Je dépose un baiser sur sa tempe en signe de capitulation. Je sais qu’elle me comprend et je sais aussi que ça ne la vexe pas que je ne puisse pour le moment lui offrir tout ce qu’elle mérite d’avoir de la part de son homme. 

Zeina a gardé la maison, à ma demande. Et elle a obtenu une pension alimentaire de deux cent cinquante mille francs CFA au Tribunal. Je lui verse trois cent cinquante mille. C’est-à-dire le salaire de l’assistant cuisinier que je devrais normalement engager pour m’aider depuis belle lurette. Mais de deux choses, il m’a fallu en choisir une et dans ce cas, j’ai préféré faire ce que ma conscience me dictait. Ma fille ne doit manquer de rien quand elle n’est pas avec moi. Mais parfois c’est dur d’avoir bossé comme un dingue tout un mois puis à la fin de la course se retrouver avec zéro franc sur le compte une fois que j’ai tout déduit de ce que j’ai gagné. 

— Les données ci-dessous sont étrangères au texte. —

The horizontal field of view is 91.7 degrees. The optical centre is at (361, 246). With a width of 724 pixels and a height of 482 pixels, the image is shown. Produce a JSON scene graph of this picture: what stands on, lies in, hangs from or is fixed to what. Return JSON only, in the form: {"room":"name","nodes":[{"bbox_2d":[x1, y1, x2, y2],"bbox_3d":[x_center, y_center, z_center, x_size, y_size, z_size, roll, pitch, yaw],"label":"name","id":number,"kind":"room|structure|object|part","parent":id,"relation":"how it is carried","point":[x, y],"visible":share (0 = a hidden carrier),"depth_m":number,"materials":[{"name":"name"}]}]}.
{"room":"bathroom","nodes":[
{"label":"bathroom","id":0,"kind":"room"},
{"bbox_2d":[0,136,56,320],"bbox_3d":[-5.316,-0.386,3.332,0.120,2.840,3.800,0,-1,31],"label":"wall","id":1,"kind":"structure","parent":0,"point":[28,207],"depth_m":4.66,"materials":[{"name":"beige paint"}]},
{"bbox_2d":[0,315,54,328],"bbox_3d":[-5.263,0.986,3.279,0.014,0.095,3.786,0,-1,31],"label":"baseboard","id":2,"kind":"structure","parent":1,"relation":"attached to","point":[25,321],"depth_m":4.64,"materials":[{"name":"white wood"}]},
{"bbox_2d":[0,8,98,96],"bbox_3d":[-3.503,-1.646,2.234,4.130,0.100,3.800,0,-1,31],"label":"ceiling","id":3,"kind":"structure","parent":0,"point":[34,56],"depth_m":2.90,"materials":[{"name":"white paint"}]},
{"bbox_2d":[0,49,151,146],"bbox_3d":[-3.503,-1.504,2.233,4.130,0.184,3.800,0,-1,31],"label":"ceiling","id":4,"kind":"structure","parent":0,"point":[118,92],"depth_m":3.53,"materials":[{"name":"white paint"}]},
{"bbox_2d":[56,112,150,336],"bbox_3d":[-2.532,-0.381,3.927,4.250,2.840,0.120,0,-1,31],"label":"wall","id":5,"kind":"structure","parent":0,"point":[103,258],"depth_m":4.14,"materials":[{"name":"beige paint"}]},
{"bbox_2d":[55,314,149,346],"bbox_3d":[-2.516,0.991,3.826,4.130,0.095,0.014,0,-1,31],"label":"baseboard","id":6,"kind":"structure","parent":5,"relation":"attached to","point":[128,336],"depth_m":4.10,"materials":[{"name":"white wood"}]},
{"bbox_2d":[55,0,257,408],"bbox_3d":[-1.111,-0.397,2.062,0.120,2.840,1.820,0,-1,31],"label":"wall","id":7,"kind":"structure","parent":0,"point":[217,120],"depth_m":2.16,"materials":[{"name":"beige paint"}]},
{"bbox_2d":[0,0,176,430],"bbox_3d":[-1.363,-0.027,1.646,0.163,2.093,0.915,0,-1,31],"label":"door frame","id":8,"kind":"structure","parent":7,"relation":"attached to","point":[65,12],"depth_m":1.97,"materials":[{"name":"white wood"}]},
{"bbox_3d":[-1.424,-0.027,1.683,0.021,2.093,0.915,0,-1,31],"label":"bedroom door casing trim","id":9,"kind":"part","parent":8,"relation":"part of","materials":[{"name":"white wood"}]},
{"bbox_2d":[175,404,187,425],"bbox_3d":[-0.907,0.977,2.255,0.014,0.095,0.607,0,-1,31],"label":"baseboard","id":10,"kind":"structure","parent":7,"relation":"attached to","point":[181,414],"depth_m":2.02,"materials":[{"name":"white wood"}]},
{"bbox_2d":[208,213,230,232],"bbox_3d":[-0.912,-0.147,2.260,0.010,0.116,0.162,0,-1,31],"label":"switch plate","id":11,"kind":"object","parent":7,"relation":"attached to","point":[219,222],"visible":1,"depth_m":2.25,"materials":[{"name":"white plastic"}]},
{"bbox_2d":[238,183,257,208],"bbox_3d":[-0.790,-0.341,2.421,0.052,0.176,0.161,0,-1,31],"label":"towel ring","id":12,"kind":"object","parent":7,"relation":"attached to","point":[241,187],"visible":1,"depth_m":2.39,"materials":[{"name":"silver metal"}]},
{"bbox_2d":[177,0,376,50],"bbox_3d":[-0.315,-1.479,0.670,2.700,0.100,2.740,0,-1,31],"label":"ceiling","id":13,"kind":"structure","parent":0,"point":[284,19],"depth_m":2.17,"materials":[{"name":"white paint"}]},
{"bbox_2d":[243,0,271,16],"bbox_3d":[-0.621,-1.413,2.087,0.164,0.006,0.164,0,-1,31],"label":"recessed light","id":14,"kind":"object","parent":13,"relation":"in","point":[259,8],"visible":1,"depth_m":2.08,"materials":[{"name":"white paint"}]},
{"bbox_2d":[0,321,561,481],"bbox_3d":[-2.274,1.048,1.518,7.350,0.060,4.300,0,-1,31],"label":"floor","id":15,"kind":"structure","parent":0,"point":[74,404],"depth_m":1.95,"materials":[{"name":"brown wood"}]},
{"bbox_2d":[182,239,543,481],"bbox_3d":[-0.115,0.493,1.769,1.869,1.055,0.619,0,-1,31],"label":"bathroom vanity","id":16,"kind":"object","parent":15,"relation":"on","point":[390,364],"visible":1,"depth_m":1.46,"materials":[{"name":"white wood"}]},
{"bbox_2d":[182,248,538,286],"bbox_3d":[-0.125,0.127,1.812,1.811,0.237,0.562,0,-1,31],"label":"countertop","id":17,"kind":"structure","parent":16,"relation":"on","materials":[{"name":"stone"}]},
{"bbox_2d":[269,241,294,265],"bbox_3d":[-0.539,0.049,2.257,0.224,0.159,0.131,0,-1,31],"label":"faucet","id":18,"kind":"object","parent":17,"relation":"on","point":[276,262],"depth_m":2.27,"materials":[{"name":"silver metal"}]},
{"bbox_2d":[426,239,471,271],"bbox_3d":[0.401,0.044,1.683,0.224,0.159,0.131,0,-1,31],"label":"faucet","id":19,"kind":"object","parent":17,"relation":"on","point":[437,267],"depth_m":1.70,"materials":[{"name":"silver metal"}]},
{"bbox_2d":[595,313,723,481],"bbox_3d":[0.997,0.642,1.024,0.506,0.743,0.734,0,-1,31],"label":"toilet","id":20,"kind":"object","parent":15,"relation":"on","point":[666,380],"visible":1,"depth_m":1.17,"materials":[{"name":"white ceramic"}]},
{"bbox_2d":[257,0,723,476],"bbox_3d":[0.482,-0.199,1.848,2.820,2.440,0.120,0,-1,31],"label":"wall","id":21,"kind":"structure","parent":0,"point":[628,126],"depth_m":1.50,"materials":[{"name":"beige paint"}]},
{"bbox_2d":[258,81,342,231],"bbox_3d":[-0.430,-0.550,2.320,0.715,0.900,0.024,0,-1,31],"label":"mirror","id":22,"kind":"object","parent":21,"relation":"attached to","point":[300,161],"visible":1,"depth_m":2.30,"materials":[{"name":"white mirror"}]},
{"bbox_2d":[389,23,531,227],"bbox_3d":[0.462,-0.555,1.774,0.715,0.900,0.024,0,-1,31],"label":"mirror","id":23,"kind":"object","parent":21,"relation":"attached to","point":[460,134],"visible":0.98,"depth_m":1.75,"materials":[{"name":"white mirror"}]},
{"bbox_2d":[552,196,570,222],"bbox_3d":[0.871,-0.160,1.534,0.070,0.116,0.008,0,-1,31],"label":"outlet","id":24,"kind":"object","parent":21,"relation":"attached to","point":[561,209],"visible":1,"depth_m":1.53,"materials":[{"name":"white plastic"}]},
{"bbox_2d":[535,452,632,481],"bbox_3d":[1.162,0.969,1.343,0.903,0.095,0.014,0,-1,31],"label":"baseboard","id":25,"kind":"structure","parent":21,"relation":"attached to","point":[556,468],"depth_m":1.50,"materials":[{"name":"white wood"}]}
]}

Manu a calé Khadidja sur sa hanche et David a le nez plongé dans un de ses bouquins. Khadi lui caresse la tête. Je crois qu’elle adore la coupe courte de Manu. Pourvu qu’elle ne la demande pas à sa mère qui adore ses tresser ses longs cheveux. Elle me fait un clin d’œil pour me dérider. Parfois je me demande même si elle ne sait pas déjà pour la bague et teste juste ma capacité à lui cacher quelque chose. Il est temps de nous en aller. Manu sort la première avec les enfants et moi je ferme derrière elle me demandant encore une fois quel serait le moment le plus opportun pour lui donner la bague.


Je n’ai aucun doute sur le fait qu’elle dira oui. 

Je n’ai aucun doute sur le fait que nous sommes prêts. 

Je n’ai aucun doute sur le fait qu’elle est la femme que j’aimerai jusqu’à la fin de ma vie.   


Je n’ai aucun doute. Puis e me rends compte que ma petite famille est assez silencieuse pour un dimanche matin. D’habitude Manu essaie de faire chanter un peu de gospel à tout le monde. Elle chante très mal, ce qui rend l’exercice amusant. Alors pourquoi ce silence ?


Je glisse la clef dans ma poche et me tourne, une bonne blague au bout des lèvres. 


Je ne vois pas Manu, ni ma fille, ni David. 

Je vois Pierre planté là devant notre petit portail et il nous observe.